Problem description —
Only lines holding the word "soffit" are wanted. Copy them from the listing below.

Information provided —
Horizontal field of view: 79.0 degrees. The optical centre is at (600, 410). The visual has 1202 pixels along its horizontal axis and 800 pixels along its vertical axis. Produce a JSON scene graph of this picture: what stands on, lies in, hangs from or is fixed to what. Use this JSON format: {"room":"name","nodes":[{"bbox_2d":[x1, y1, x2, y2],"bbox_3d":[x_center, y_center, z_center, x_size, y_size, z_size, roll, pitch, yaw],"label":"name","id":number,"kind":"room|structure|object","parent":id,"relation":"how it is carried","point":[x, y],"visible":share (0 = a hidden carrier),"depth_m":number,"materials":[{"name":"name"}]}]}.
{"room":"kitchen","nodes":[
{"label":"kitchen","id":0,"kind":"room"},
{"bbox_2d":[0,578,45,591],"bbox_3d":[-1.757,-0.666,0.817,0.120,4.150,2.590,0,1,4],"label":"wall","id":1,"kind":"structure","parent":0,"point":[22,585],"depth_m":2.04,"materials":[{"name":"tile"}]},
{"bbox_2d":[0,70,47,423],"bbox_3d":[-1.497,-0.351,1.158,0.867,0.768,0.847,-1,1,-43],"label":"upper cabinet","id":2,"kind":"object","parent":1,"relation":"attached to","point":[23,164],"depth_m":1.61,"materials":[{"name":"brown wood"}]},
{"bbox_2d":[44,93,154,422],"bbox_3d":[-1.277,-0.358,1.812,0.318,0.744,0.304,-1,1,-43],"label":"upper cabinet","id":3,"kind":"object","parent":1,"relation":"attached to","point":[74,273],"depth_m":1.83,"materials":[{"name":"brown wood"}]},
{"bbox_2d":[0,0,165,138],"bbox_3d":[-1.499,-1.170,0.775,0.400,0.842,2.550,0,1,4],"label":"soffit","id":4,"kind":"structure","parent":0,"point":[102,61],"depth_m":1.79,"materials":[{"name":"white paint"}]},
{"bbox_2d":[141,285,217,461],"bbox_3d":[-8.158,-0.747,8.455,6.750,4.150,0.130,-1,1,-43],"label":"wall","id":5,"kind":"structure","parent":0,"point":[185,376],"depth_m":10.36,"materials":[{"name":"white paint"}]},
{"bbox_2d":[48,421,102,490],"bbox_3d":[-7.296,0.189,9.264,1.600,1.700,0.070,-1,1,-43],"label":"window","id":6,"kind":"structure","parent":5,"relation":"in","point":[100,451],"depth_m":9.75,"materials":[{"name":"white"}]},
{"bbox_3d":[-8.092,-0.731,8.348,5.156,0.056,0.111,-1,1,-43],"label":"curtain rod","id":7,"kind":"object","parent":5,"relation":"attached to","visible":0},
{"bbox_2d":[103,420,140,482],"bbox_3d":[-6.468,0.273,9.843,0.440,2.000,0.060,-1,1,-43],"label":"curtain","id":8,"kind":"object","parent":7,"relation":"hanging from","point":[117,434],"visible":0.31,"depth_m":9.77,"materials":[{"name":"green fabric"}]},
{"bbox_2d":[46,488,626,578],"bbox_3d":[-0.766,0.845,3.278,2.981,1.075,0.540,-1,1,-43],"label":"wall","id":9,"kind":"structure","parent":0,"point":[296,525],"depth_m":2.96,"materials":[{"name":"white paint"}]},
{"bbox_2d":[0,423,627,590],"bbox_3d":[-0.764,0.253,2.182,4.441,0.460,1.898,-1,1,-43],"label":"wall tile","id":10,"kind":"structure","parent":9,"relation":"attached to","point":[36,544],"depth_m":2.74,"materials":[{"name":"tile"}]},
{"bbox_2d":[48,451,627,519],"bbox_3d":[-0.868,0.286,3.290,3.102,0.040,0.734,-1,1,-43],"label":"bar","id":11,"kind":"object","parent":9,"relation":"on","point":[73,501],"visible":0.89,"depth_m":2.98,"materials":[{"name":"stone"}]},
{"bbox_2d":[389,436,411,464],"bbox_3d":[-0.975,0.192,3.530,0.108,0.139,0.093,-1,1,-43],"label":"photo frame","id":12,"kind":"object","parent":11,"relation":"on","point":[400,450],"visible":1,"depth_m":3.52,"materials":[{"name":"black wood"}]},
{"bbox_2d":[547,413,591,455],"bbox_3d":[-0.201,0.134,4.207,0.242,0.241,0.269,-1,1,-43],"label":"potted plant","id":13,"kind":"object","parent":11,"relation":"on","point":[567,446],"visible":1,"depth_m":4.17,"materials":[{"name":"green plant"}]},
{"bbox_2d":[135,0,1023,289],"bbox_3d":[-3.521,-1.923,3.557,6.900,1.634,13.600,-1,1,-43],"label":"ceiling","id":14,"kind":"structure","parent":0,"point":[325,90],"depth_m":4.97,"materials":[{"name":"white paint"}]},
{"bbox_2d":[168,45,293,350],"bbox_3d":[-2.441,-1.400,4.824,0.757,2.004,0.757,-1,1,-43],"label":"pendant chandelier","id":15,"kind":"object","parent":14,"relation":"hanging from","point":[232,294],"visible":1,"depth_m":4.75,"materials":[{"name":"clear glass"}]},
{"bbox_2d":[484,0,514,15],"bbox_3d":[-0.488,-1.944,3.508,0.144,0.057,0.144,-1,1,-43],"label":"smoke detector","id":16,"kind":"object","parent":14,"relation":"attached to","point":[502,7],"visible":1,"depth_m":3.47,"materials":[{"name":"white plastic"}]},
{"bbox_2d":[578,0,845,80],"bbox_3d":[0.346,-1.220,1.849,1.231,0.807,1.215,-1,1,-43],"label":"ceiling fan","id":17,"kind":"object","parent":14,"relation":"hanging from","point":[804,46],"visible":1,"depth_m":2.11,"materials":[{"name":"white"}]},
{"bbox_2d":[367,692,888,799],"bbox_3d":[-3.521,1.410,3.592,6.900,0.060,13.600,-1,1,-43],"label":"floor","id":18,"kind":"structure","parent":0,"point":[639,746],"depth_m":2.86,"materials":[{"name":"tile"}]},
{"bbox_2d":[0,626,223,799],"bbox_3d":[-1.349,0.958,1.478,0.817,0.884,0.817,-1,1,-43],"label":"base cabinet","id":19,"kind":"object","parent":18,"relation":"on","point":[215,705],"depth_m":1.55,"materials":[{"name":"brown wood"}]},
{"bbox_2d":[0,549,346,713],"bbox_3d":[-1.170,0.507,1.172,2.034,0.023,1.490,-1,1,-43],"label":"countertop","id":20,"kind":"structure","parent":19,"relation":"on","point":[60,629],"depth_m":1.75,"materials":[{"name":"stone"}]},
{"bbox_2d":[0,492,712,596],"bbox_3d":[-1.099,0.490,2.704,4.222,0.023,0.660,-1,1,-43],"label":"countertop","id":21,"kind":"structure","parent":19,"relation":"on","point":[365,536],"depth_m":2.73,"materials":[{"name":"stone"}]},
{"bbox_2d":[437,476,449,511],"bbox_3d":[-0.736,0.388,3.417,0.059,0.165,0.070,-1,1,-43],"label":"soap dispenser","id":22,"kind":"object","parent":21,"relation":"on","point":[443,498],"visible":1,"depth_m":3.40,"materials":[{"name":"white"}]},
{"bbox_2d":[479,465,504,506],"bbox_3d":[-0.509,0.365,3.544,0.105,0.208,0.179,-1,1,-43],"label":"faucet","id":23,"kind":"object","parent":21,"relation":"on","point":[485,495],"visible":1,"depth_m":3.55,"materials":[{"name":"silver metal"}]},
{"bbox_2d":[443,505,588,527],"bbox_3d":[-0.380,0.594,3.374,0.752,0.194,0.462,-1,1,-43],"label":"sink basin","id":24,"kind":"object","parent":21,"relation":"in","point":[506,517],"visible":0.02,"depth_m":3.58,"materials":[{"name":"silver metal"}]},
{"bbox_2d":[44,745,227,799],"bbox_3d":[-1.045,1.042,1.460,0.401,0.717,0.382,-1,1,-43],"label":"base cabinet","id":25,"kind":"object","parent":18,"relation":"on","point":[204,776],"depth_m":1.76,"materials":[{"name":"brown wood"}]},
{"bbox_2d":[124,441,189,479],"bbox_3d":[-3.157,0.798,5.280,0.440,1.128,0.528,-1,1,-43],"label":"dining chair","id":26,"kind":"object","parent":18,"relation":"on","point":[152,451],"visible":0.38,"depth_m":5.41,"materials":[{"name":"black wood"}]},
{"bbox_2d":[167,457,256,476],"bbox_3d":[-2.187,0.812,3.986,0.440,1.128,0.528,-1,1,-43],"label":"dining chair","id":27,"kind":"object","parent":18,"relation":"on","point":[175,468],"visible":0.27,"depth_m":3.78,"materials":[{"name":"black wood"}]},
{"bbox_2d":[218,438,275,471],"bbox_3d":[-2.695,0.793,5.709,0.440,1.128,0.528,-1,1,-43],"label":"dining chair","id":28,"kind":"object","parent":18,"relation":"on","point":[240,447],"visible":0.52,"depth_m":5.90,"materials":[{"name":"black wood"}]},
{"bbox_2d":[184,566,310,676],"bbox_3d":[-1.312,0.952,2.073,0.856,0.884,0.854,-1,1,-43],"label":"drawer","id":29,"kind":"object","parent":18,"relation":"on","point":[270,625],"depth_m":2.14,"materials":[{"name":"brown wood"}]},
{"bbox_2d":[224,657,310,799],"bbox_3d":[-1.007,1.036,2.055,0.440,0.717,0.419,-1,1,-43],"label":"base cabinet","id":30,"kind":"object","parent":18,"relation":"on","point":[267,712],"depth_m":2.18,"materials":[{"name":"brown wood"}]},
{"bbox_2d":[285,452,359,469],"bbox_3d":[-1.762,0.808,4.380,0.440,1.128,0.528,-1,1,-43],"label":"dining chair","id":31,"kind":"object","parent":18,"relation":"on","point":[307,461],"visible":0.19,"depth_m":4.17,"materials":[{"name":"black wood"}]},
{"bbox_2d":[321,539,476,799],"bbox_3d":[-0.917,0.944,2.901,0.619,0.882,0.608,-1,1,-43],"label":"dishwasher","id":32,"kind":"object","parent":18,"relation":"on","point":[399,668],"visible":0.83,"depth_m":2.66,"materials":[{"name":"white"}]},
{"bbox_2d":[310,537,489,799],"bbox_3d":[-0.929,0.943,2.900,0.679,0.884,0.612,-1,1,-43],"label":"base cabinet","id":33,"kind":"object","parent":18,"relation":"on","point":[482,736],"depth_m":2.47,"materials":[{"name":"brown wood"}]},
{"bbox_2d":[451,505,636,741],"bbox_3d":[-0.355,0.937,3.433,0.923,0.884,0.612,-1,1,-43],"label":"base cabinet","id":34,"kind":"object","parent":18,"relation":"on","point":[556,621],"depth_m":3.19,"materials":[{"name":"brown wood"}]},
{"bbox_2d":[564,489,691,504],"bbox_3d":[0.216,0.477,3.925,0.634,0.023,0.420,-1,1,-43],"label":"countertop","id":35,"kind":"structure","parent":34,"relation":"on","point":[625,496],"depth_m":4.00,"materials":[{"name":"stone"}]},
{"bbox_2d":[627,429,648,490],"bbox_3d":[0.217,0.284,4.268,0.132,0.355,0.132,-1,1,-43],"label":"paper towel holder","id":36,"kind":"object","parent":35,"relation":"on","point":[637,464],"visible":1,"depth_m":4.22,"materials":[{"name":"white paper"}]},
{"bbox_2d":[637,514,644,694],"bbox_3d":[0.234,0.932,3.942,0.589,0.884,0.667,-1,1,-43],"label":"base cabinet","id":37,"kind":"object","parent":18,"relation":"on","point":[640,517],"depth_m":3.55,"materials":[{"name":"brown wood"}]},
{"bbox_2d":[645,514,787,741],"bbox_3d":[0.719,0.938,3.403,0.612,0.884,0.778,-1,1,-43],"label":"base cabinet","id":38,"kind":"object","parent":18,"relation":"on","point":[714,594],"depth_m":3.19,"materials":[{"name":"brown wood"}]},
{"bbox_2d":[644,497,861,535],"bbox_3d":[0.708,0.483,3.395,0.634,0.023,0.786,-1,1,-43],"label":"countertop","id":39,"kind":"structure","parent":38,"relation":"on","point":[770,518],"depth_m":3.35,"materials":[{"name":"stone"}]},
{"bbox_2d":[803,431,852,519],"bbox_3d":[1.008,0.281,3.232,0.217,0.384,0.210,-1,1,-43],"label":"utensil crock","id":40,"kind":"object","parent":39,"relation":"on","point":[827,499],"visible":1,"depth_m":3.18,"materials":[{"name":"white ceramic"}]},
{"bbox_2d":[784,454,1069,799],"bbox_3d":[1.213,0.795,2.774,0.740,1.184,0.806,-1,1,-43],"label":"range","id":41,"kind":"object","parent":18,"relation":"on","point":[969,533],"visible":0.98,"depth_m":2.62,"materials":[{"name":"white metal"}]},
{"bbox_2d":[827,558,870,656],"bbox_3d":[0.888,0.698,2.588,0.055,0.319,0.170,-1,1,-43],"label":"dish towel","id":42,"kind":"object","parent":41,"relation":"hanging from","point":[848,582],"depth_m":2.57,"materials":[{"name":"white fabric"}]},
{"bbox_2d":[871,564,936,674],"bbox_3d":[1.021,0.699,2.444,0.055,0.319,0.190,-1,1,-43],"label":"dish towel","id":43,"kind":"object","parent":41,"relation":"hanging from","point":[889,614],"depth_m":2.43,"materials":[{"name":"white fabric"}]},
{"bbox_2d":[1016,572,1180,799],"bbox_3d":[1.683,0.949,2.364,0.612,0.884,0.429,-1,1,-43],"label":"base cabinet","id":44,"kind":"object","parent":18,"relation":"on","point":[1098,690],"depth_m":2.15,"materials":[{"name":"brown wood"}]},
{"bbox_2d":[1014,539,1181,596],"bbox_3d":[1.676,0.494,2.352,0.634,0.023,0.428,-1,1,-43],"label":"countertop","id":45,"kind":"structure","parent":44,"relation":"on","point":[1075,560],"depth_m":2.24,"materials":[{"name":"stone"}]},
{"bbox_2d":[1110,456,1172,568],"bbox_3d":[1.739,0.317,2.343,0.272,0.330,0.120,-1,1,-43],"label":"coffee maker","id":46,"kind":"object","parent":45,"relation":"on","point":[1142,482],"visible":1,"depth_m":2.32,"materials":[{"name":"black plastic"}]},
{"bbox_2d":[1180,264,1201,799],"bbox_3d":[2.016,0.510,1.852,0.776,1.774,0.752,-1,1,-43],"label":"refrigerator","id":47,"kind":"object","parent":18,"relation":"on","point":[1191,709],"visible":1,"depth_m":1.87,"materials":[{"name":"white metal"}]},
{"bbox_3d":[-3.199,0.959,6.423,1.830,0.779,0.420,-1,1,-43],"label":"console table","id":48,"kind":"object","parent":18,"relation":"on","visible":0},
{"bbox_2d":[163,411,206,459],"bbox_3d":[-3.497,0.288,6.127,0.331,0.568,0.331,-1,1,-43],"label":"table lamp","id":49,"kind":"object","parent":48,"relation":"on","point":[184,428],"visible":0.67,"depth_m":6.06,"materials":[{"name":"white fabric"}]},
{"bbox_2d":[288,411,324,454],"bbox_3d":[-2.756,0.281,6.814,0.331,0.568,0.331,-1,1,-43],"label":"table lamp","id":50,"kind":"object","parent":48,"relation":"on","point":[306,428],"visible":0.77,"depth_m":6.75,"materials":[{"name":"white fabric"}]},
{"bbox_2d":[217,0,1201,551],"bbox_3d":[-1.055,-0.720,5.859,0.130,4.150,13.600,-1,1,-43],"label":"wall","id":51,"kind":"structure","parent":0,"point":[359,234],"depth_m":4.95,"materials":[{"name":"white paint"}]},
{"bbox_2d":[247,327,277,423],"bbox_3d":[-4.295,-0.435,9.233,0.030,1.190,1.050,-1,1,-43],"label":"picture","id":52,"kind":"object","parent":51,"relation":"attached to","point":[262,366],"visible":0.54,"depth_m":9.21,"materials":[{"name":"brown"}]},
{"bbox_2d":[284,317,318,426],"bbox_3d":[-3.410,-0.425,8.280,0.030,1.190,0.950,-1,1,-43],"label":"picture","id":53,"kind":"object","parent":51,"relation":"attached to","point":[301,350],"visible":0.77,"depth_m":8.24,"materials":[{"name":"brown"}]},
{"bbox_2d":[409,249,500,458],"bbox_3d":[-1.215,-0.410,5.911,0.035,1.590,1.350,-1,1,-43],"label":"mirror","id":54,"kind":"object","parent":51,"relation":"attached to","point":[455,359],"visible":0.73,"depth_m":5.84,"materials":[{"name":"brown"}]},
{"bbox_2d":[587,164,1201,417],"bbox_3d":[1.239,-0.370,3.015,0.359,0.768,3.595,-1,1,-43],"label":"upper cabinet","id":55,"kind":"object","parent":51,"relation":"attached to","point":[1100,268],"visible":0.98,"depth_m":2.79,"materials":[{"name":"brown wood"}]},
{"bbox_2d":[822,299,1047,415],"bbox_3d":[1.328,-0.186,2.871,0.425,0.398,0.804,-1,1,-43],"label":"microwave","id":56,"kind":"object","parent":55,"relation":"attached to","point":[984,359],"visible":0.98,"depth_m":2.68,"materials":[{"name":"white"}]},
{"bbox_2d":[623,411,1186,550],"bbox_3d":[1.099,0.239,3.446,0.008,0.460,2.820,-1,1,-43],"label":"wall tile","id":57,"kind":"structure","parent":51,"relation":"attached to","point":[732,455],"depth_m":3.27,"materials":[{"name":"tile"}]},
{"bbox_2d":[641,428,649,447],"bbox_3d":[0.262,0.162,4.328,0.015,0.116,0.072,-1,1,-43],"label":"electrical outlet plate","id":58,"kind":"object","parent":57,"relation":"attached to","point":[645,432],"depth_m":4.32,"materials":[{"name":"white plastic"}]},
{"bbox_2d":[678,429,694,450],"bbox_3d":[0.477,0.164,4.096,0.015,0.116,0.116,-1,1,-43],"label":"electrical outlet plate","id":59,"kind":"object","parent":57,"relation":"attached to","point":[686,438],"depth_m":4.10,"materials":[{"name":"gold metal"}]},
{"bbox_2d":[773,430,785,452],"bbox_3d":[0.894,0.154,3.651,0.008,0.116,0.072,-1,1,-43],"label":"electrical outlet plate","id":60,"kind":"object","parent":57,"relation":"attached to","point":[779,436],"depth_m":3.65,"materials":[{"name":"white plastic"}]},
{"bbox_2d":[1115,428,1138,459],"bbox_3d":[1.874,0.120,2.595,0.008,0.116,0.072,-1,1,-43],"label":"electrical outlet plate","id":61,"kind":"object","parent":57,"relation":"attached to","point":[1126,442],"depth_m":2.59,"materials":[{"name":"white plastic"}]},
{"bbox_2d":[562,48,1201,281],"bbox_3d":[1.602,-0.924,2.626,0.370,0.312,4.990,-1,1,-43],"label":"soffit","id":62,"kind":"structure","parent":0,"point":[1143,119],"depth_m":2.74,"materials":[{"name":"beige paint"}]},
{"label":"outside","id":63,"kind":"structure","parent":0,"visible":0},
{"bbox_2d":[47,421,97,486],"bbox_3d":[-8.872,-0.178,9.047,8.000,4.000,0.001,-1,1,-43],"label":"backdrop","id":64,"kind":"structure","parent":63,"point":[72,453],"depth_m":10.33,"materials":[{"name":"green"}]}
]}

Result —
{"bbox_2d":[0,0,165,138],"bbox_3d":[-1.499,-1.170,0.775,0.400,0.842,2.550,0,1,4],"label":"soffit","id":4,"kind":"structure","parent":0,"point":[102,61],"depth_m":1.79,"materials":[{"name":"white paint"}]},
{"bbox_2d":[562,48,1201,281],"bbox_3d":[1.602,-0.924,2.626,0.370,0.312,4.990,-1,1,-43],"label":"soffit","id":62,"kind":"structure","parent":0,"point":[1143,119],"depth_m":2.74,"materials":[{"name":"beige paint"}]},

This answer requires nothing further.